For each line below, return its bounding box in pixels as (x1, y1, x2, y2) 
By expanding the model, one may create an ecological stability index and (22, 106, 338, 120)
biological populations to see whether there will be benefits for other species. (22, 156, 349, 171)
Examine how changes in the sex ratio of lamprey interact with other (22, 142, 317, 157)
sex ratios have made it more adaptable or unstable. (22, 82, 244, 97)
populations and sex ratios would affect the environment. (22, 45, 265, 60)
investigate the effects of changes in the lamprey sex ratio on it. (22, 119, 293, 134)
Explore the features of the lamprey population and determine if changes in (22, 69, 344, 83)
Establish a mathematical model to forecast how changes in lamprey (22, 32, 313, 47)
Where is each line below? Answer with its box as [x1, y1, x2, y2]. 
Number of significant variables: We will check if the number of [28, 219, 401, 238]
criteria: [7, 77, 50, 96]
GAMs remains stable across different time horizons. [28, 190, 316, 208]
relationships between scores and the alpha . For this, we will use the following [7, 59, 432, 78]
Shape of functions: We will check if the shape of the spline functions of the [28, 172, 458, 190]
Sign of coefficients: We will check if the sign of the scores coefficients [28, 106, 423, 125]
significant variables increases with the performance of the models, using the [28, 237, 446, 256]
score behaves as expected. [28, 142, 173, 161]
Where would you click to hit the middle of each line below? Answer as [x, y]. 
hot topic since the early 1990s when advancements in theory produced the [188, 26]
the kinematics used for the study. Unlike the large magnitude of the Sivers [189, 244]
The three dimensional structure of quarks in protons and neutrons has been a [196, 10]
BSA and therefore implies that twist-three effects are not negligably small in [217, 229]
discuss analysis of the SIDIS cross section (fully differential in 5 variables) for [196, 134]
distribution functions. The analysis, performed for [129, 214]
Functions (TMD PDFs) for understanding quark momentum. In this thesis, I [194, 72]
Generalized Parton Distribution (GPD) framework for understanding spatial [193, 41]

**Description of the task:** Your answer must consist only of the lines from the one containing "Number of significant" through the last line of the data above, both included, exactly as written.

**Solution:**
Number of significant variables: We will check if the number of [28, 219, 401, 238]
criteria: [7, 77, 50, 96]
GAMs remains stable across different time horizons. [28, 190, 316, 208]
relationships between scores and the alpha . For this, we will use the following [7, 59, 432, 78]
Shape of functions: We will check if the shape of the spline functions of the [28, 172, 458, 190]
Sign of coefficients: We will check if the sign of the scores coefficients [28, 106, 423, 125]
significant variables increases with the performance of the models, using the [28, 237, 446, 256]
score behaves as expected. [28, 142, 173, 161]
Where would you click to hit the middle of each line below? Answer as [x, y]. 
hot topic since the early 1990s when advancements in theory produced the [188, 26]
the kinematics used for the study. Unlike the large magnitude of the Sivers [189, 244]
The three dimensional structure of quarks in protons and neutrons has been a [196, 10]
BSA and therefore implies that twist-three effects are not negligably small in [217, 229]
discuss analysis of the SIDIS cross section (fully differential in 5 variables) for [196, 134]
distribution functions. The analysis, performed for [129, 214]
Functions (TMD PDFs) for understanding quark momentum. In this thesis, I [194, 72]
Generalized Parton Distribution (GPD) framework for understanding spatial [193, 41]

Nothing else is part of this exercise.